■ **Exercise prompt**:
Your output must consist of the records printed verbatim, with the pictures excluded.

■ **Material to process**:
# # # #

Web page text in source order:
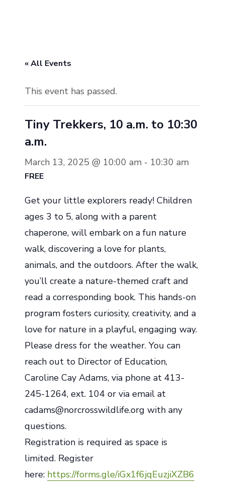
« All Events
This event has passed.
Tiny Trekkers, 10 a.m. to 10:30
a.m.
March 13, 2025 @ 10:00 am - 10:30 am
FREE
Get your little explorers ready! Children
ages 3 to 5, along with a parent
chaperone, will embark on a fun nature
walk, discovering a love for plants,
animals, and the outdoors. After the walk,
you’ll create a nature-themed craft and
read a corresponding book. This hands-on
program fosters curiosity, creativity, and a
love for nature in a playful, engaging way.
Please dress for the weather. You can
reach out to Director of Education,
Caroline Cay Adams, via phone at 413-
245-1264, ext. 104 or via email at
cadams@norcrosswildlife.org with any
questions.
Registration is required as space is
limited. Register
here: https://forms.gle/iGx1f6jqEuzjiXZB6
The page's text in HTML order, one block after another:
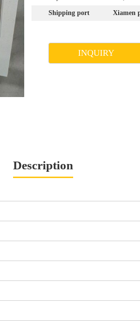
Shipping port Xiamen
INQUIRY
Description
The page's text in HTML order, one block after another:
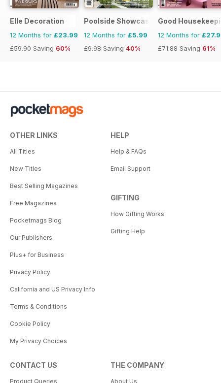
Elle Decoration
12 Months for £23.99
£59.90 Saving 60%
Poolside Showcase
12 Months for £5.99
£9.98 Saving 40%
Good
12 Months for
£71.88 Saving 61%
OTHER LINKS
All Titles
New Titles
Best Selling Magazines
Free Magazines
Pocketmags Blog
Our Publishers
Plus+ for Business
Privacy Policy
California and US Privacy Info
Terms & Conditions
Cookie Policy
My Privacy Choices
HELP
Help & FAQs
Email Support
GIFTING
How Gifting Works
Gifting Help
CONTACT US
Product Queries
THE COMPANY
About Us
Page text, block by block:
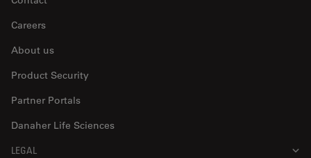
Careers
About us
Product Security
Partner Portals
Danaher Life Sciences
LEGAL
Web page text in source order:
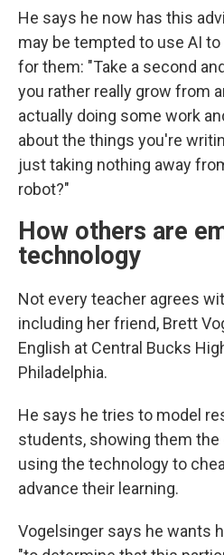
He says he now has this
may be tempted to use AI
for them: "Take a second
you rather really grow from
actually doing some work
about the things you're
just taking nothing away
robot?"
How others are
technology
Not every teacher agrees
including her friend, Brett
English at Central Bucks
Philadelphia.
He says he tries to model
students, showing them
using the technology to
advance their learning.
Vogelsinger says he wants
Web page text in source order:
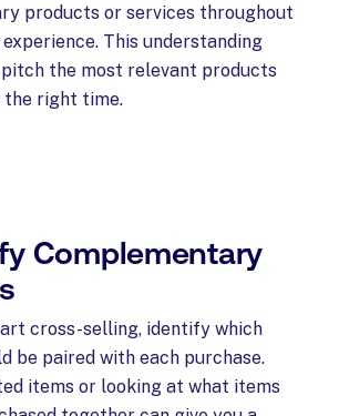
products or services throughout
This understanding
the most relevant products
the right time.
Complementary
cross-selling, identify which
be paired with each purchase.
items or looking at what items
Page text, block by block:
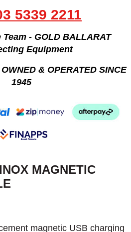
5339 2211
- GOLD BALLARAT
Equipment
& OPERATED SINCE
1945
MAGNETIC
magnetic USB charging
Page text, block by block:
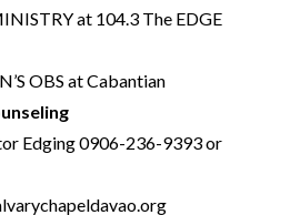
at 104.3 The EDGE
OBS at Cabantian
Edging 0906-236-9393 or
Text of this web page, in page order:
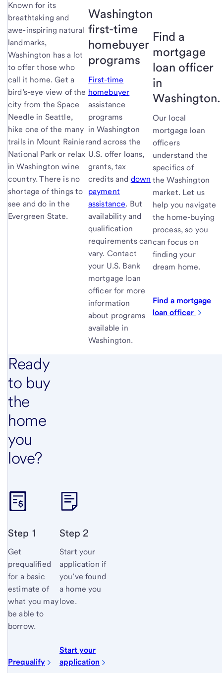
Known for its
breathtaking and
awe-inspiring natural
landmarks,
Washington has a lot
to offer those who
call it home. Get a
bird’s-eye view of the
city from the Space
Needle in Seattle,
hike one of the many
trails in Mount Rainier
National Park or relax
in Washington wine
country. There is no
shortage of things to
see and do in the
Evergreen State.
Washington
first-time
homebuyer
programs
First-time
homebuyer
assistance
programs
in Washington
and across the
U.S. offer loans,
grants, tax
credits and down
payment
assistance. But
availability and
qualification
requirements can
vary. Contact
your U.S. Bank
mortgage loan
officer for more
information
about programs
available in
Washington.
Find a
mortgage
loan officer
in
Washington.
Our local
mortgage loan
officers
understand the
specifics of
the Washington
market. Let us
help you navigate
the home-buying
process, so you
can focus on
finding your
dream home.
Find a mortgage
loan officer
Ready
to buy
the
home
you
love?
Step 1
Get
prequalified
for a basic
estimate of
what you may
be able to
borrow.
Prequalify
Step 2
Start your
application if
you’ve found
a home you
love.
Start your
application
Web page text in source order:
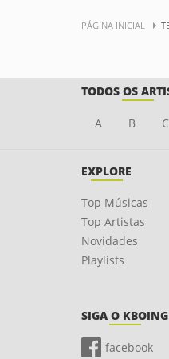
PÁGINA INICIAL
TODOS OS
A B C
EXPLORE
Top Músicas
Top Artistas
Novidades
Playlists
SIGA O KBOING
facebook
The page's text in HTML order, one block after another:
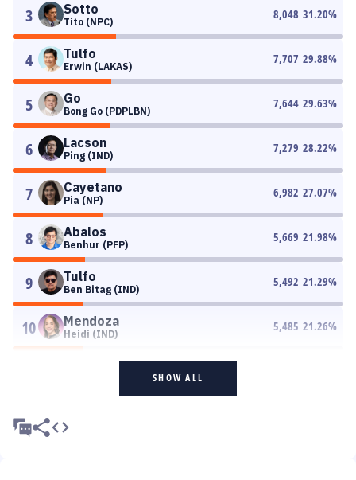
3 Sotto
Tito (NPC)
8,048 31.20%
4 Tulfo
Erwin (LAKAS)
7,707 29.88%
5 Go
Bong Go (PDPLBN)
7,644 29.63%
6 Lacson
Ping (IND)
7,279 28.22%
7 Cayetano
Pia (NP)
6,982 27.07%
8 Abalos
Benhur (PFP)
5,669 21.98%
9 Tulfo
Ben Bitag (IND)
5,492 21.29%
10 Mendoza
Heidi (IND)
5,485 21.26%
SHOW ALL
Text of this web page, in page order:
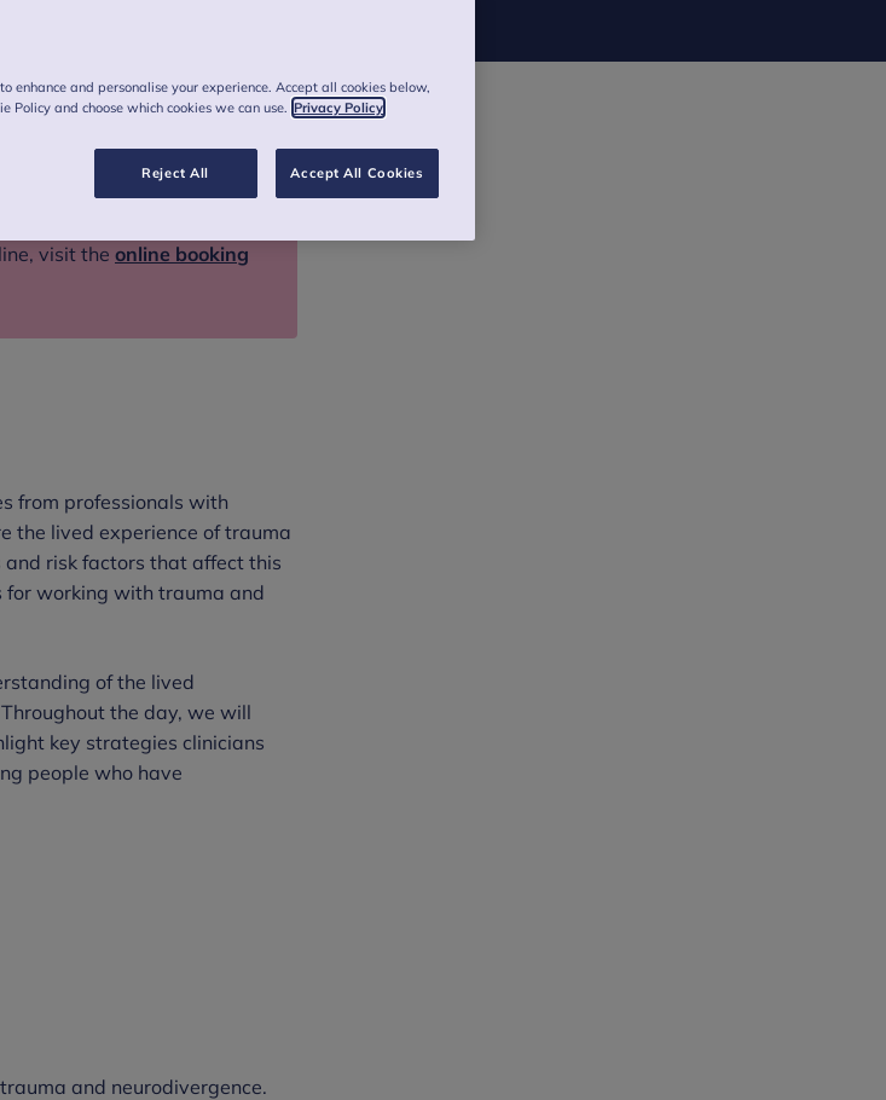
visit the online booking
from professionals with
the lived experience of trauma
risk factors that affect this
for working with trauma and
of the lived
the day, we will
key strategies clinicians
people who have
and neurodivergence.
enhance and personalise your experience. Accept all cookies below,
Policy and choose which cookies we can use. Privacy Policy
Reject All Accept All Cookies
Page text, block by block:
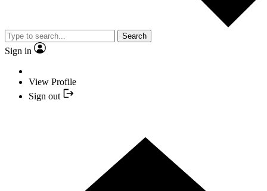
Search
Sign in
View Profile
Sign out
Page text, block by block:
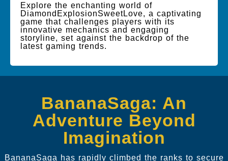
Explore the enchanting world of
DiamondExplosionSweetLove, a captivating
game that challenges players with its
innovative mechanics and engaging
storyline, set against the backdrop of the
latest gaming trends.
BananaSaga: An
Adventure Beyond
Imagination
BananaSaga has rapidly climbed the ranks to secure
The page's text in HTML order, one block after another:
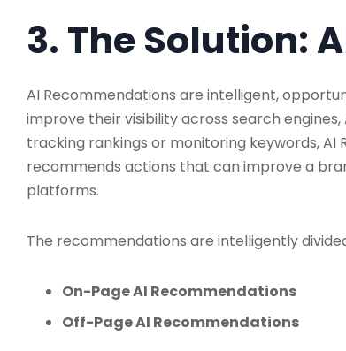
3. The Solution:
AI Recommendations are intelligent,
improve their visibility across search
tracking rankings or monitoring keywords,
recommends actions that can improve a
platforms.
The recommendations are intelligently
On-Page AI Recommendations
Off-Page AI Recommendations
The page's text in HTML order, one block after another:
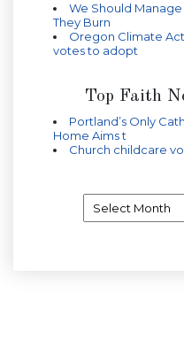
We Should
They Burn
Oregon Climate
votes to adopt
Top Faith
Portland’s Only
Home Aims t
Church childcare
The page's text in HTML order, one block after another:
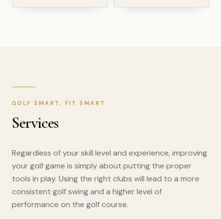
GOLF SMART, FIT SMART
Services
Regardless of your skill level and experience, improving
your golf game is simply about putting the proper
tools in play. Using the right clubs will lead to a more
consistent golf swing and a higher level of
performance on the golf course.
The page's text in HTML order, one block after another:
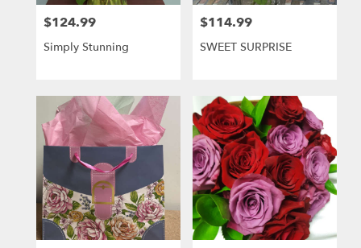
Price:
$124.99
Simply Stunning
Price:
$114.99
SWEET SURPRISE
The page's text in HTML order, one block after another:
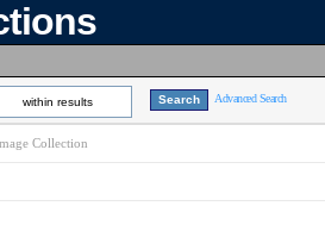
within results Advanced Search
Collection
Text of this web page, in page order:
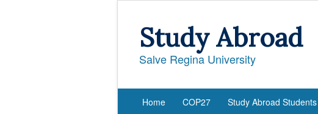
Study Abroad
Salve Regina University
Home COP27 Study Abroad Students
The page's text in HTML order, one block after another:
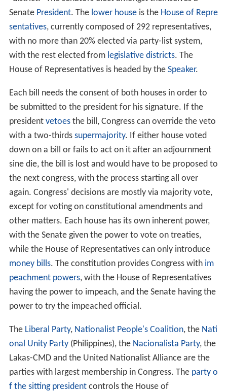
Senate President. The lower houseis the House of Repre
sentatives, currently composed of 292 representatives,
with no more than 20% elected via party-list system,
with the rest elected from legislative districts. The
House of Representatives is headed by the Speaker.
Each bill needs the consent of both houses in order to
be submitted to the president for his signature. If the
president vetoesthe bill, Congress can override the veto
with a two-thirds supermajority. If either house voted
down on a bill or fails to act on it after an adjournment
sine die, the bill is lost and would have to be proposed to
the next congress, with the process starting all over
again. Congress' decisions are mostly via majority vote,
except for voting on constitutional amendments and
other matters. Each house has its own inherent power,
with the Senate given the power to vote on treaties,
while the House of Representatives can only introduce
money bills. The constitution provides Congress with im
peachment powers, with the House of Representatives
having the power to impeach, and the Senate having the
power to try the impeached official.
The Liberal Party, Nationalist People's Coalition, the Nati
onal Unity Party(Philippines), the Nacionalista Party, the
Lakas-CMD and the United Nationalist Alliance are the
parties with largest membership in Congress. The party o
f the sitting presidentcontrols the House of
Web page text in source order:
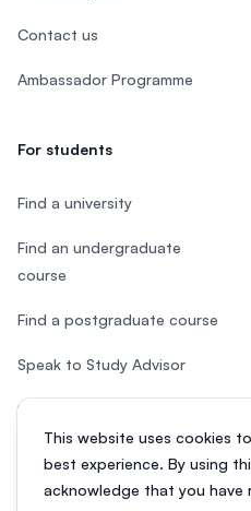
This website uses cookies
best experience. By using
acknowledge that you have
Contact us
Ambassador Programme
For students
Find a university
Find an undergraduate
course
Find a postgraduate course
Speak to Study Advisor
Study in Malaysia
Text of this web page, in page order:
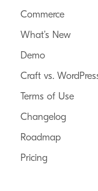
Commerce
What’s New
Demo
Craft vs.
Terms of Use
Changelog
Roadmap
Pricing
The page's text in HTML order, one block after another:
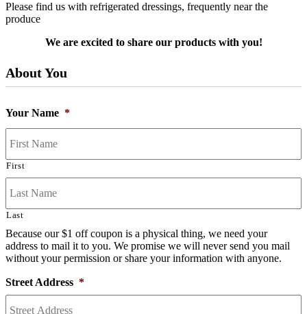
Please find us with refrigerated dressings, frequently near the
produce
We are excited to share our products with you!
About You
Your Name *
First
Last
Because our $1 off coupon is a physical thing, we need your
address to mail it to you. We promise we will never send you mail
without your permission or share your information with anyone.
Street Address *
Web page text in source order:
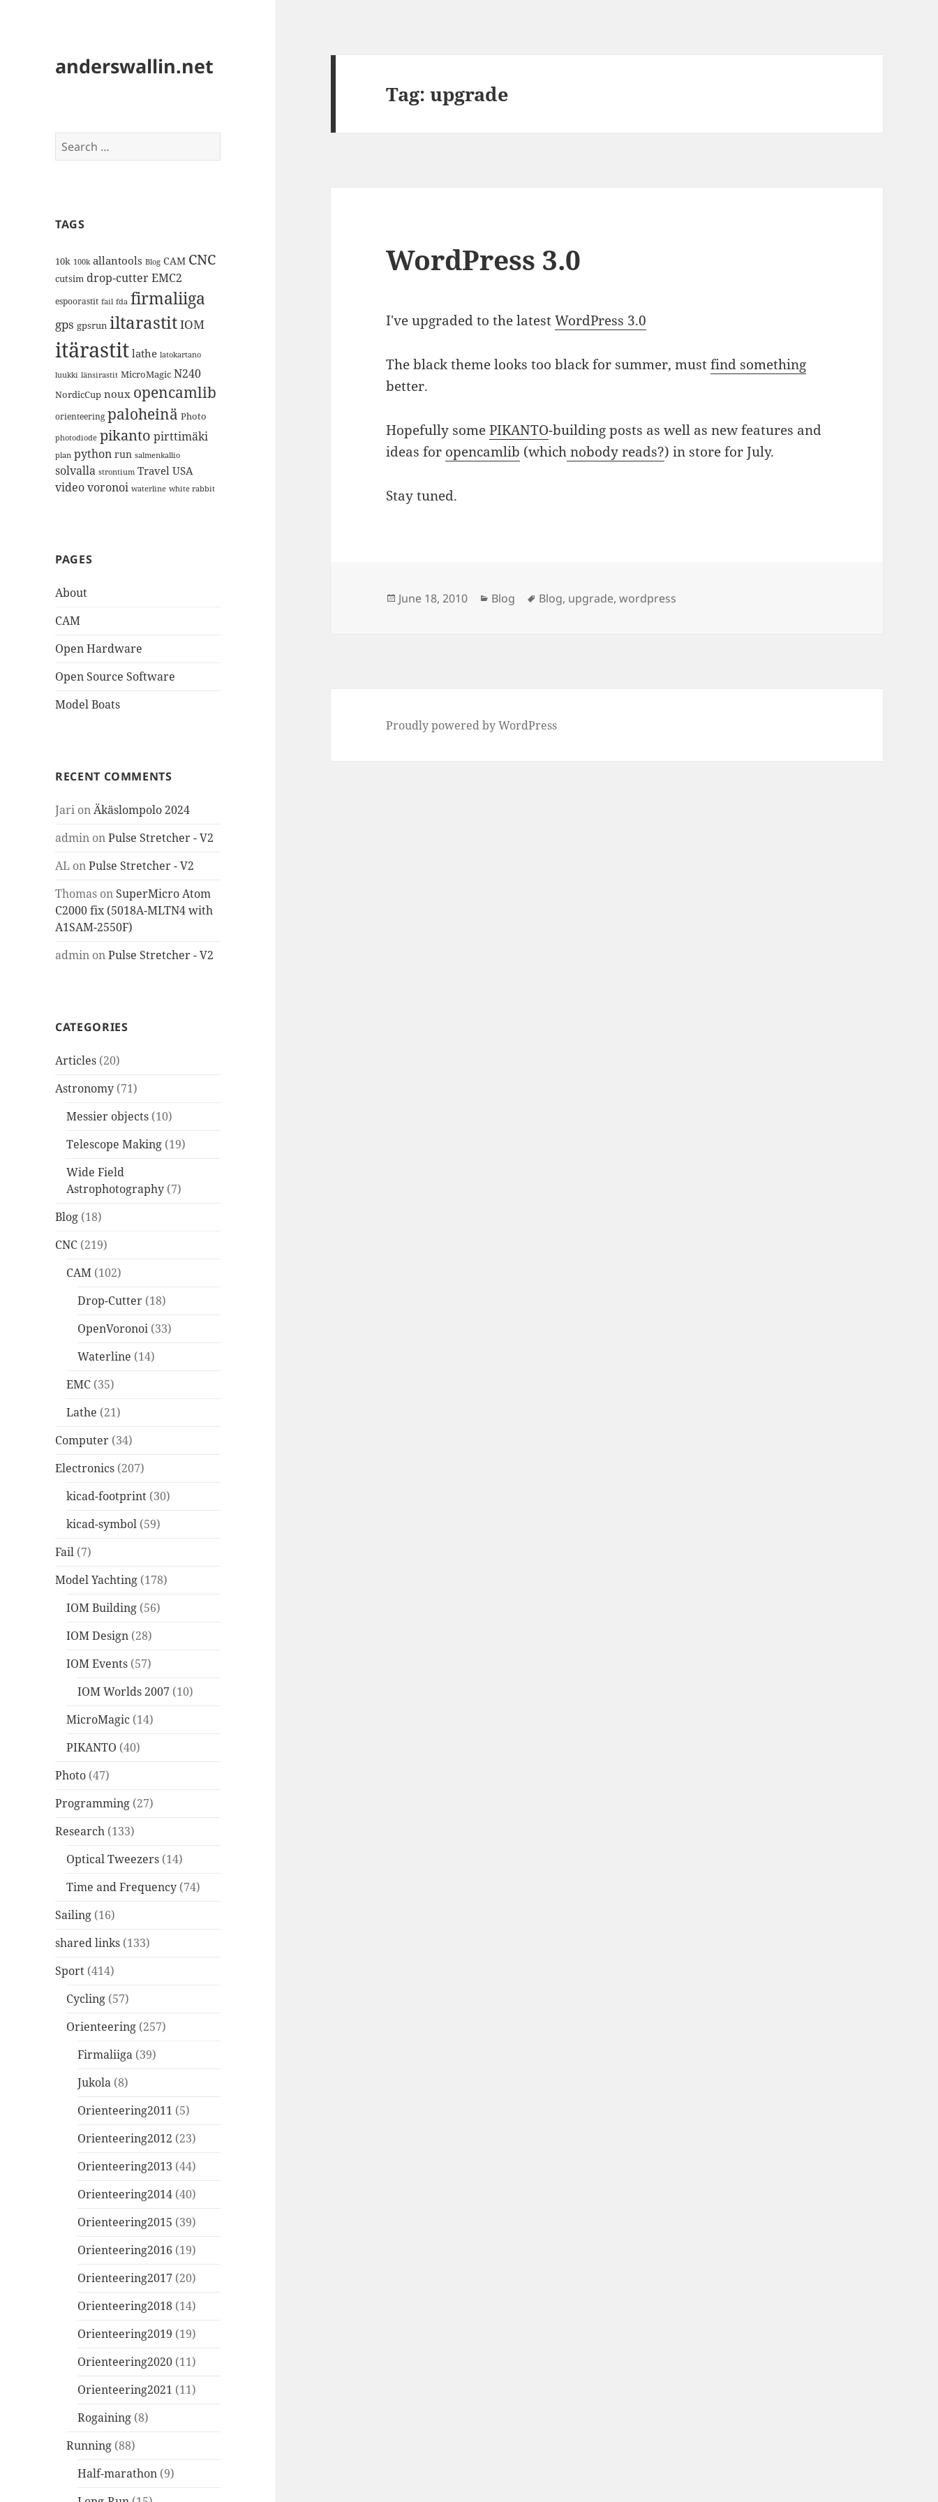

# # # #

■ **Your solution**:
Web page text in source order:
« All Events
This event has passed.
Tiny Trekkers, 10 a.m. to 10:30
a.m.
March 13, 2025 @ 10:00 am - 10:30 am
FREE
Get your little explorers ready! Children
ages 3 to 5, along with a parent
chaperone, will embark on a fun nature
walk, discovering a love for plants,
animals, and the outdoors. After the walk,
you’ll create a nature-themed craft and
read a corresponding book. This hands-on
program fosters curiosity, creativity, and a
love for nature in a playful, engaging way.
Please dress for the weather. You can
reach out to Director of Education,
Caroline Cay Adams, via phone at 413-
245-1264, ext. 104 or via email at
cadams@norcrosswildlife.org with any
questions.
Registration is required as space is
limited. Register
here: https://forms.gle/iGx1f6jqEuzjiXZB6
The page's text in HTML order, one block after another:
Shipping port Xiamen
INQUIRY
Description
The page's text in HTML order, one block after another:
Elle Decoration
12 Months for £23.99
£59.90 Saving 60%
Poolside Showcase
12 Months for £5.99
£9.98 Saving 40%
Good
12 Months for
£71.88 Saving 61%
OTHER LINKS
All Titles
New Titles
Best Selling Magazines
Free Magazines
Pocketmags Blog
Our Publishers
Plus+ for Business
Privacy Policy
California and US Privacy Info
Terms & Conditions
Cookie Policy
My Privacy Choices
HELP
Help & FAQs
Email Support
GIFTING
How Gifting Works
Gifting Help
CONTACT US
Product Queries
THE COMPANY
About Us
Page text, block by block:
Careers
About us
Product Security
Partner Portals
Danaher Life Sciences
LEGAL
Web page text in source order:
He says he now has this
may be tempted to use AI
for them: "Take a second
you rather really grow from
actually doing some work
about the things you're
just taking nothing away
robot?"
How others are
technology
Not every teacher agrees
including her friend, Brett
English at Central Bucks
Philadelphia.
He says he tries to model
students, showing them
using the technology to
advance their learning.
Vogelsinger says he wants
Web page text in source order:
products or services throughout
This understanding
the most relevant products
the right time.
Complementary
cross-selling, identify which
be paired with each purchase.
items or looking at what items
Page text, block by block:
5339 2211
- GOLD BALLARAT
Equipment
& OPERATED SINCE
1945
MAGNETIC
magnetic USB charging
Page text, block by block:
at 104.3 The EDGE
OBS at Cabantian
Edging 0906-236-9393 or
Text of this web page, in page order:
Known for its
breathtaking and
awe-inspiring natural
landmarks,
Washington has a lot
to offer those who
call it home. Get a
bird’s-eye view of the
city from the Space
Needle in Seattle,
hike one of the many
trails in Mount Rainier
National Park or relax
in Washington wine
country. There is no
shortage of things to
see and do in the
Evergreen State.
Washington
first-time
homebuyer
programs
First-time
homebuyer
assistance
programs
in Washington
and across the
U.S. offer loans,
grants, tax
credits and down
payment
assistance. But
availability and
qualification
requirements can
vary. Contact
your U.S. Bank
mortgage loan
officer for more
information
about programs
available in
Washington.
Find a
mortgage
loan officer
in
Washington.
Our local
mortgage loan
officers
understand the
specifics of
the Washington
market. Let us
help you navigate
the home-buying
process, so you
can focus on
finding your
dream home.
Find a mortgage
loan officer
Ready
to buy
the
home
you
love?
Step 1
Get
prequalified
for a basic
estimate of
what you may
be able to
borrow.
Prequalify
Step 2
Start your
application if
you’ve found
a home you
love.
Start your
application
Web page text in source order:
PÁGINA INICIAL
TODOS OS
A B C
EXPLORE
Top Músicas
Top Artistas
Novidades
Playlists
SIGA O KBOING
facebook
The page's text in HTML order, one block after another:
3 Sotto
Tito (NPC)
8,048 31.20%
4 Tulfo
Erwin (LAKAS)
7,707 29.88%
5 Go
Bong Go (PDPLBN)
7,644 29.63%
6 Lacson
Ping (IND)
7,279 28.22%
7 Cayetano
Pia (NP)
6,982 27.07%
8 Abalos
Benhur (PFP)
5,669 21.98%
9 Tulfo
Ben Bitag (IND)
5,492 21.29%
10 Mendoza
Heidi (IND)
5,485 21.26%
SHOW ALL
Text of this web page, in page order:
visit the online booking
from professionals with
the lived experience of trauma
risk factors that affect this
for working with trauma and
of the lived
the day, we will
key strategies clinicians
people who have
and neurodivergence.
enhance and personalise your experience. Accept all cookies below,
Policy and choose which cookies we can use. Privacy Policy
Reject All Accept All Cookies
Page text, block by block:
Search
Sign in
View Profile
Sign out
Page text, block by block:
Explore the enchanting world of
DiamondExplosionSweetLove, a captivating
game that challenges players with its
innovative mechanics and engaging
storyline, set against the backdrop of the
latest gaming trends.
BananaSaga: An
Adventure Beyond
Imagination
BananaSaga has rapidly climbed the ranks to secure
The page's text in HTML order, one block after another:
3. The Solution:
AI Recommendations are intelligent,
improve their visibility across search
tracking rankings or monitoring keywords,
recommends actions that can improve a
platforms.
The recommendations are intelligently
On-Page AI Recommendations
Off-Page AI Recommendations
The page's text in HTML order, one block after another:
We Should
They Burn
Oregon Climate
votes to adopt
Top Faith
Portland’s Only
Home Aims t
Church childcare
The page's text in HTML order, one block after another:
GOLF SMART, FIT SMART
Services
Regardless of your skill level and experience, improving
your golf game is simply about putting the proper
tools in play. Using the right clubs will lead to a more
consistent golf swing and a higher level of
performance on the golf course.
The page's text in HTML order, one block after another:
Price:
$124.99
Simply Stunning
Price:
$114.99
SWEET SURPRISE
The page's text in HTML order, one block after another:
within results Advanced Search
Collection
Text of this web page, in page order:
Study Abroad
Salve Regina University
Home COP27 Study Abroad Students
The page's text in HTML order, one block after another:
Senate President. The lower houseis the House of Repre
sentatives, currently composed of 292 representatives,
with no more than 20% elected via party-list system,
with the rest elected from legislative districts. The
House of Representatives is headed by the Speaker.
Each bill needs the consent of both houses in order to
be submitted to the president for his signature. If the
president vetoesthe bill, Congress can override the veto
with a two-thirds supermajority. If either house voted
down on a bill or fails to act on it after an adjournment
sine die, the bill is lost and would have to be proposed to
the next congress, with the process starting all over
again. Congress' decisions are mostly via majority vote,
except for voting on constitutional amendments and
other matters. Each house has its own inherent power,
with the Senate given the power to vote on treaties,
while the House of Representatives can only introduce
money bills. The constitution provides Congress with im
peachment powers, with the House of Representatives
having the power to impeach, and the Senate having the
power to try the impeached official.
The Liberal Party, Nationalist People's Coalition, the Nati
onal Unity Party(Philippines), the Nacionalista Party, the
Lakas-CMD and the United Nationalist Alliance are the
parties with largest membership in Congress. The party o
f the sitting presidentcontrols the House of
Web page text in source order:
This website uses cookies
best experience. By using
acknowledge that you have
Contact us
Ambassador Programme
For students
Find a university
Find an undergraduate
course
Find a postgraduate course
Speak to Study Advisor
Study in Malaysia
Text of this web page, in page order:
Commerce
What’s New
Demo
Craft vs.
Terms of Use
Changelog
Roadmap
Pricing
The page's text in HTML order, one block after another:
Please find us with refrigerated dressings, frequently near the
produce
We are excited to share our products with you!
About You
Your Name *
First
Last
Because our $1 off coupon is a physical thing, we need your
address to mail it to you. We promise we will never send you mail
without your permission or share your information with anyone.
Street Address *
Web page text in source order:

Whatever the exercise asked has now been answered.